January 31st, 2019

Talking

I am resentful of the Awareness paradigm Bell Let’s Talk represents. Not that we shouldn’t work towards destigmatizing mental illness–of course we should, and it’s important to do so every day, but one day is a start. But putting pressure, even just a form of social peer pressure, on individuals to share their mental health problems as the HIGHEST GOOD is a bit of an issue for me. The idea that individual creating awareness by sharing their mental health issues and stories in extremely public venues–something that may be cathartic, painful, or just fine, depending on the individual–is the most important thing we can do in the community for mental health is very convenient for major corporations and the government. While decreasing stigma is of course so good and valuable, the most important thing is that everyone who suffers from any illness get appropriate and timely care without struggle, delay or judgment. If your employer or your government stands in the way of that care, all the awareness in the world is going to be a minor comfort. Both are important, I guess–but the scale is off.

Anyway, fine: here’s my mental health story. I’ve always struggled with anxiety to some degree and I suppose I always will. Most people who know me register this as personality quirk and that’s mainly how I would think about it myself, most of the time, but in my late twenties it got out of control. I wouldn’t term it “crippling anxiety” because I was still able to do most of what I wanted to do, but anxiety was draining all my joy from everything I did. I was white-knuckling my whole life.

Because of a variety of circumstances–but mainly because I was a student at the time, and had access to student mental health services–I had to wait one week from the day I asked to see a therapist until the day I saw one. I was asked if I was in crisis and it would have been less if I had said I was. The therapist I was assigned was a psychiatrist–an MD–and at the end of my first session she offered to prescribe me some anti-anxiety medication.

Prescription medication was one of the many things I was afraid of (how present-day RR laughs) and I asked if I could try some other things first and then just save meds as a last resort. She said sure–she offered me some options that had fantastically different timelines and didn’t push for any one option. We tried cognitive behaviour therapy and general “talk therapy” and basically, once a week for a year I had 50 minutes of her time to try to work out some coping strategies and talk about how I was doing with that.

I did ok. I never went on the meds and I gradually stopped feeling like I was one breath away from flying apart into shards. I don’t how much of that was the therapist and how much was the work I did and how much was just getting to a more stable point in my life, something that would have happened anyway. I give her a lot credit, though, both for how things improved for me but also just for getting me through that very difficult period.

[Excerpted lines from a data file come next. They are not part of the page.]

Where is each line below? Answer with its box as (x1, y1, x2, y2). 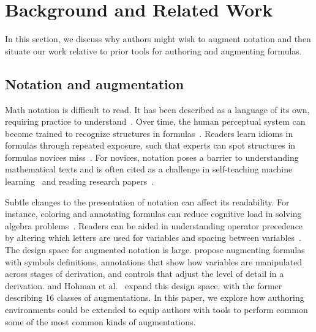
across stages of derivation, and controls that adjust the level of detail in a (5, 267, 284, 280)
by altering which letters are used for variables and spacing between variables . (5, 231, 302, 244)
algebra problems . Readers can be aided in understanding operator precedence (5, 219, 303, 232)
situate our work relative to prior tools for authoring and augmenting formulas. (5, 44, 302, 57)
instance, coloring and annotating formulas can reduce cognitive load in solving (5, 207, 302, 220)
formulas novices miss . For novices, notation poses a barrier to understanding (5, 150, 299, 163)
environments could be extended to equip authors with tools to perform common (5, 303, 308, 316)
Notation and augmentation (5, 74, 184, 93)

I never paid for any of that–it was all covered under OHIP and made available to me through the university. It was easy for me to go to appointments, easy to refuse meds, easy to change my mind if I’d decided I wanted them. I never had to justify how much better I was getting or how many more sessions I deserved to have (until I graduated).

That’s my mental health story. I haven’t needed professional support since that time, but I know both that it can work for me if I need it to in the future and that if that happens it’s going to be a lot f*cking harder to get it and make it work out and it won’t be nearly as seamless as it was 10 years ago.

I offer this little story not in the spirit of “awareness” of mental health concerns because I think we all know what anxiety and talk therapy and all the rest are. But maybe you never heard an example of a system working so beautifully for someone who needed it. I want people to be aware of THAT–that it can. I honestly don’t even know if the services I was provided with continue to be as generous and easily accessed in 2019, or if they will be in future–certainly Mr. Ford’s cuts have to come from somewhere.

I’ve volunteered a little bit with people with mental health struggles and I know that sometimes people just aren’t helped, or they get helped by someone like me, people who have maybe 40 or 50 hours of training max. That’s not fair and that’s not supposed to be the society we’re living in. We can do better.